DonHopkins · 15 days ago
>"Boiling water" ... I would hope that none of those examples were taking up space in a dictionary.

Yeah, I agree! Fuck ICE!

thmpp · 17 days ago
While 'this analysis would not have been possible without LLM', I am not sure the LLM analysis was well reviewed after it has been done. From the obscure/familiar word list, some of the n-grams, e.g. "is resource", "seq size", "db xref" surely happen in the wild (we well know), but I would doubt that we can argue they are missing from the dictionary. Knowing the realm, I would argue none of them are words, not even collocations. If "is resource" is, why not, "has resource"? So while the path is surely interesting, this analysis does miss scrutiny, which you would expect from a high-level LLM analysis.
michaeld123 · 17 days ago
The very bottom of the slider is there to illustrate where LLM artifacts and Wiktionary noise live — it's not presented as legitimate vocabulary. The slider lets you see the full quality gradient, including where it breaks down.
exmadscientist · 15 days ago
That's not really mentioned in the article, though. As far as the article is concerned, the right side of that slider is valid-but-possibly-too-rare-to-be-interesting, when in fact it's just garbage. This does not sell the concept well.
less_less · 15 days ago
In addition to what others have pointed out, many of these aren't actually missing from traditional dictionaries: they're just inflected differently. So your example lists phrases like "operating systems", "immune systems" and "solar systems" as missing from traditional dictionaries, but at least the online OED and M-W have "operating system", "immune system" and "solar system" in them. It's just that your script is apparently listing the plural as a separate phrase.

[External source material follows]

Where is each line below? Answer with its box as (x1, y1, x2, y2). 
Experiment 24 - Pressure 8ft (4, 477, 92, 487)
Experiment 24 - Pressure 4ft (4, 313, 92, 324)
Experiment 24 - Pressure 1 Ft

On languages other than English: in general, different languages do word division very differently. At least in German and Dutch, many of those phrasal verbs are separable, meaning that they are one word in the infinitive but are multiple words in the present tense. So for example, where in English you would say "I log in to the website", in Dutch it would be "Ik log in op de website". "Log in" is two words in both cases, but in Dutch it's the separated form of the single-word separable verb inloggen ("I must log in now" = "Ik moet nu inloggen"). The verb is indeed separable in that the two words often don't end up next to each other: "I log in quickly" = "Ik log snel in".

Dutch, like German, has lots of compounds. But there are also agglutinative languages, which have even more complex compound words, perhaps comprising a whole sentence in another language. Eg (from Wikipedia) Turkish "evlerinizdenmiş" = "(he/she/it) was (apparently/said to be) from your houses" or Plains Cree "paehtāwāēwesew" = "he is heard by higher powers"; and these aren't corner cases, that's how the language works.

kelseyfrog · 17 days ago
The name for these are "collocations".

Collocation dictionaries are lists of collocations. The reason they're absent from single word dictionaries is because there's about 25x more collocations than single words.

Deleted Comment

georgefrowny · 15 days ago
And fittingly enough, "collocation dictionary" is not in "the" dictionary. At least not the OED.

Presumably if the word thesaurus was actually "synonym dictionary" it would likewise be absent.

michaeld123 · 15 days ago
You and Shorel were both right — added it. Thanks -- the lexicographers like https://www.sketchengine.eu
urbandw311er · 15 days ago
The author of this article just hasn’t been taught how to use a dictionary. The words aren’t “missing”, they’re just indexed under one of their parts. For example “wait upon” would be located within the entry for “wait”.